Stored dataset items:
————————

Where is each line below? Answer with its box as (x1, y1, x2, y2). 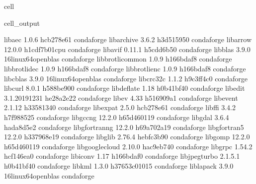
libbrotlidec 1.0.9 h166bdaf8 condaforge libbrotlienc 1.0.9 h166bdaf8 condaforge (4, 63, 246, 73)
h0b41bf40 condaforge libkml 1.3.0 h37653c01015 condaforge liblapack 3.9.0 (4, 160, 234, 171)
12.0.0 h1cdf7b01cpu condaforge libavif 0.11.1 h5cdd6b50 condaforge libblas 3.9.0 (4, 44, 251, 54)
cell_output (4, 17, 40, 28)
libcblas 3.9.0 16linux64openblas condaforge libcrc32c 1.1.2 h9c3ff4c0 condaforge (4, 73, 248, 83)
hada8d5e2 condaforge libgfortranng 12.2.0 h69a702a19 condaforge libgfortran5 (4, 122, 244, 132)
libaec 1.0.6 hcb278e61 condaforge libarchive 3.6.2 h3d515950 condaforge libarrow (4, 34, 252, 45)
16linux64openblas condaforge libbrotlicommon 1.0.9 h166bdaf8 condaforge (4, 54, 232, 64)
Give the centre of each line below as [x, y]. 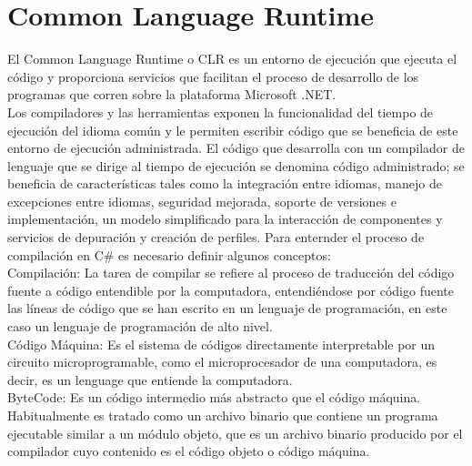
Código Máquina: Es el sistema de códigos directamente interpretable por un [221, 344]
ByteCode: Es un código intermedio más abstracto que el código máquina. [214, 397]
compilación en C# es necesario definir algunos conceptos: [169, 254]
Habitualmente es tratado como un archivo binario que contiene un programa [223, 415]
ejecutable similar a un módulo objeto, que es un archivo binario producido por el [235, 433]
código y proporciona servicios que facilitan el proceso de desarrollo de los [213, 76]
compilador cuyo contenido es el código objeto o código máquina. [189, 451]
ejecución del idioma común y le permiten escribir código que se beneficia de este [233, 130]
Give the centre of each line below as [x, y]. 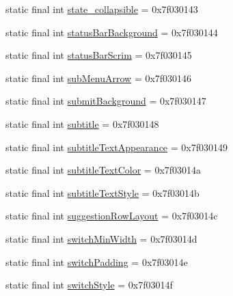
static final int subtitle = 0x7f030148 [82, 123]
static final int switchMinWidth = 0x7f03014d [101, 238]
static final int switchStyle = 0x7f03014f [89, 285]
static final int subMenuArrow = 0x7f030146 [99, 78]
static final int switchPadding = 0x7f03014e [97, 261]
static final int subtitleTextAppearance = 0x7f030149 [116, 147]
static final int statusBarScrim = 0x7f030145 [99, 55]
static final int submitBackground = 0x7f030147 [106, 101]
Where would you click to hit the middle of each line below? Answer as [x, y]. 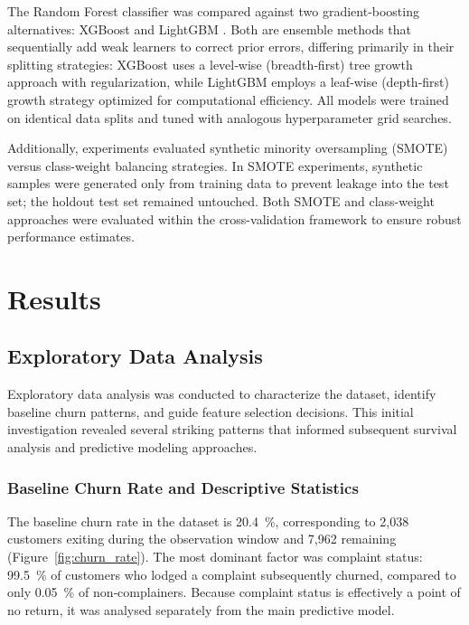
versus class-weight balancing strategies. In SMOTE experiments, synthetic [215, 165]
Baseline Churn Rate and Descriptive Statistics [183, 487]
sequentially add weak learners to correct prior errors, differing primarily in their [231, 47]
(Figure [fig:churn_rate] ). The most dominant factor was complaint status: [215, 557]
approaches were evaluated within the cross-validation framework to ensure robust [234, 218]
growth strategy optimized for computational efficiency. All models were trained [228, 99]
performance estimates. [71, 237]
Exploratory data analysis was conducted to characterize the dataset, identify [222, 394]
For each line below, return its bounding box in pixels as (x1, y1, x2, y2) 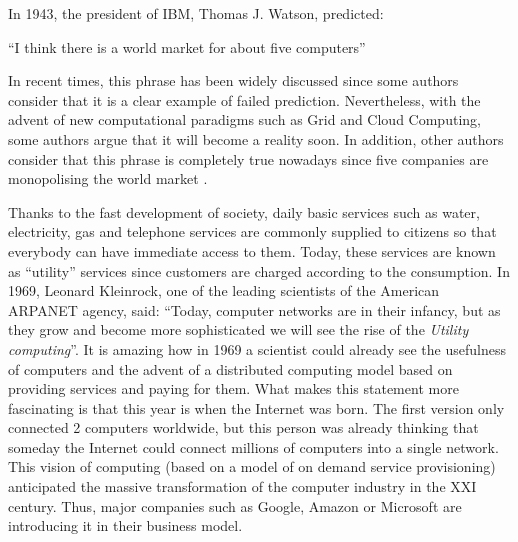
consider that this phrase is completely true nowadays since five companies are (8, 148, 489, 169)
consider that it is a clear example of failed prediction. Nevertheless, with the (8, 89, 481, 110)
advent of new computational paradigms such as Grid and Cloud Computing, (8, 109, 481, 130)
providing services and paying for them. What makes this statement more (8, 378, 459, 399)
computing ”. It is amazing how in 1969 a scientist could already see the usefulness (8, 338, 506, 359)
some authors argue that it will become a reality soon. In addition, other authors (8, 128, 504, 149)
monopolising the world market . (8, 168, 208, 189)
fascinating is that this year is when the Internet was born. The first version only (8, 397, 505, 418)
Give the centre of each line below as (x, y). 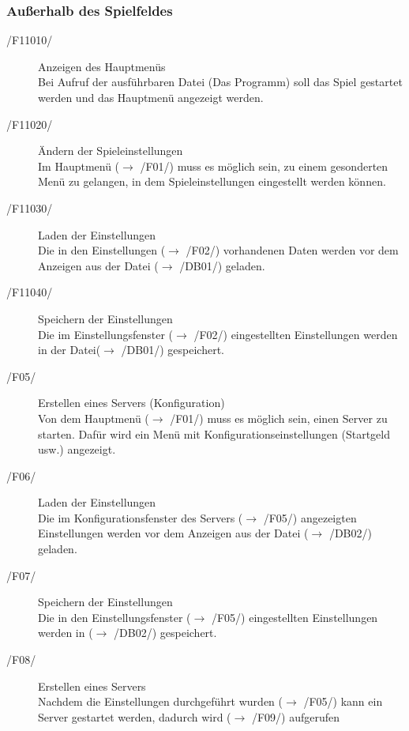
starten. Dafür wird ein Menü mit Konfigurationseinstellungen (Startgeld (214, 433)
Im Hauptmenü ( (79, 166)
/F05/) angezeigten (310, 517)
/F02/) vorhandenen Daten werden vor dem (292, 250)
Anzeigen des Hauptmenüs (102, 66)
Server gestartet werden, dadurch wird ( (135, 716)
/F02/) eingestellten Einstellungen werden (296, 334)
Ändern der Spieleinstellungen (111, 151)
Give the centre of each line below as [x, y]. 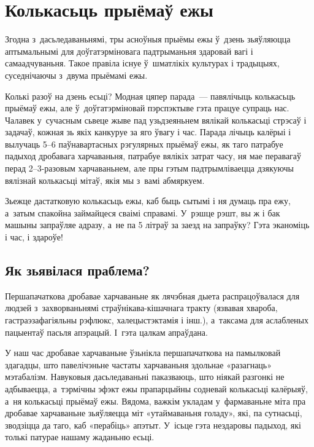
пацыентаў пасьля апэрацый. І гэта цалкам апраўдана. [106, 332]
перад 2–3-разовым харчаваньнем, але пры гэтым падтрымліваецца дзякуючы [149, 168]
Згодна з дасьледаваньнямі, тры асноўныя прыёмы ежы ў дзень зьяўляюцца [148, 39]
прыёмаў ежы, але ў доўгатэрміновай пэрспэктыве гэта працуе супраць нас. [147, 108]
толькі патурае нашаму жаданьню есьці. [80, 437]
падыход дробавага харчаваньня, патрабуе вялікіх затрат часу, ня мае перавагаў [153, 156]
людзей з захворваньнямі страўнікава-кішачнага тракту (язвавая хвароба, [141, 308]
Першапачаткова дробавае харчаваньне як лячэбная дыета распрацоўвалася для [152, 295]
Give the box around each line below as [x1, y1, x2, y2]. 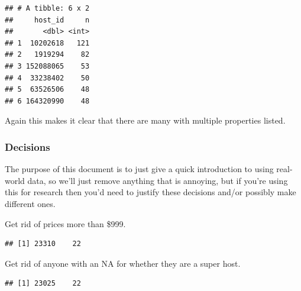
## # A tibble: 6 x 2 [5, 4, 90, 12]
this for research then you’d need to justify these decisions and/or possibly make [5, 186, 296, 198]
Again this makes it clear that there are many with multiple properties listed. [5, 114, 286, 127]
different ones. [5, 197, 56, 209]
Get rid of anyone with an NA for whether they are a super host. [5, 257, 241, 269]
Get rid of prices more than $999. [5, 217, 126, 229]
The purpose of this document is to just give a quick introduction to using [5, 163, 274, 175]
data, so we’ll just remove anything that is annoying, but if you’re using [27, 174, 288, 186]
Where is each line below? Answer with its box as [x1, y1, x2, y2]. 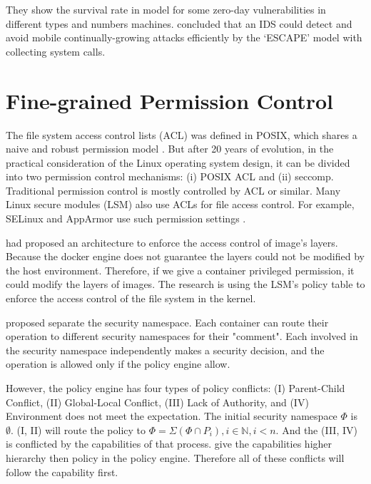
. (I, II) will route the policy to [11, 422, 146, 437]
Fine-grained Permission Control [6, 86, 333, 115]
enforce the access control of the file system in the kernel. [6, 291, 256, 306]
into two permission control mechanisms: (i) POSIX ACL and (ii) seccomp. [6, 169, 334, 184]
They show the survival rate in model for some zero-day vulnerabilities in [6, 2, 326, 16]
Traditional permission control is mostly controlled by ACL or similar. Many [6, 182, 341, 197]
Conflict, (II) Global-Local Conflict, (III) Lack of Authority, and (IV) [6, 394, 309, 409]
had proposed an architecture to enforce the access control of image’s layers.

————————

◆ WHAT NEEDS TO BE DONE:
What is the number of lines in the data above that include the word "consider"? Answer with that number only.

◆ OUTPUT OF THE TASK:
2